A recent dinner on a cold, rainy/snowy night gave us a chance to try out the Rhody’s winter menu. Three of us split a bottle of California wine and started with an order of crab ravioli ($12), homemade pasta stuffed with Dungeness crab floating in a big bowl of what was billed as a “roasted pepper parmesan” sauce but tasted like fondue. It was rich and delicious, and we mopped up the extra sauce in the bowl with pieces of baguette. We also shared a couple of fried oysters, priced individually at $2.25.

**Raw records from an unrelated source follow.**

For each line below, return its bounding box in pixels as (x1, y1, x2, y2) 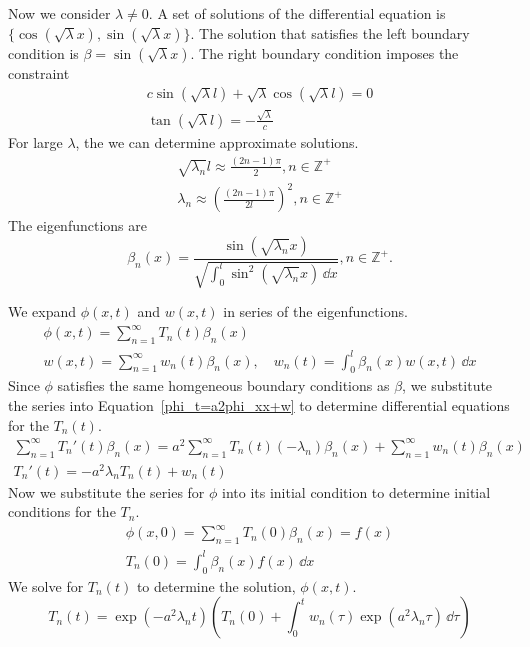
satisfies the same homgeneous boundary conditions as (57, 375, 390, 396)
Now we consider (8, 3, 111, 23)
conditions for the (8, 501, 116, 522)
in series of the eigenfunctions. (223, 301, 408, 322)
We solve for (8, 575, 84, 596)
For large (8, 131, 63, 152)
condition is (8, 42, 79, 63)
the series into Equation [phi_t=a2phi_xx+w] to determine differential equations (8, 395, 510, 416)

One of my party tried the East Edison burger ($10.75) with gorgonzola and caramelized onions. It was a beautiful hamburger, oozing juices and topped with a very pretty bun, but the meat was barely seasoned and the tomato provided was pale and cut far too thick. My taster said he probably would not order it again.
I tried another blackboard special, this time a plate of Cajun chicken with a spicy dark beer sauce and fresh fettuccine ($18). The chicken was tender, the noodles tasted homemade, and the broth was dark and spicy, but I didn’t feel like the flavors were quite balanced. Some okra might have been the perfect foil for the other ingredients.
My other taster, however, ordered a bone-in pork chop with cinnamon apples, spinach and brown butter spaetzle ($22), and was incredibly pleased with it. The pork was flavorful and perfectly done, and the spaetzle were crispy and chewy all at once. This is the kind of dish that could define the Rhody as a dinner destination.
On the whole, I’m optimistic about the Rhody’s prospects as the new owners settle in. The quality of the ingredients is very high, and the restaurant is sourcing locally as much as possible and butchering their own meat. I think they’re going to become something very special for the Skagit Valley.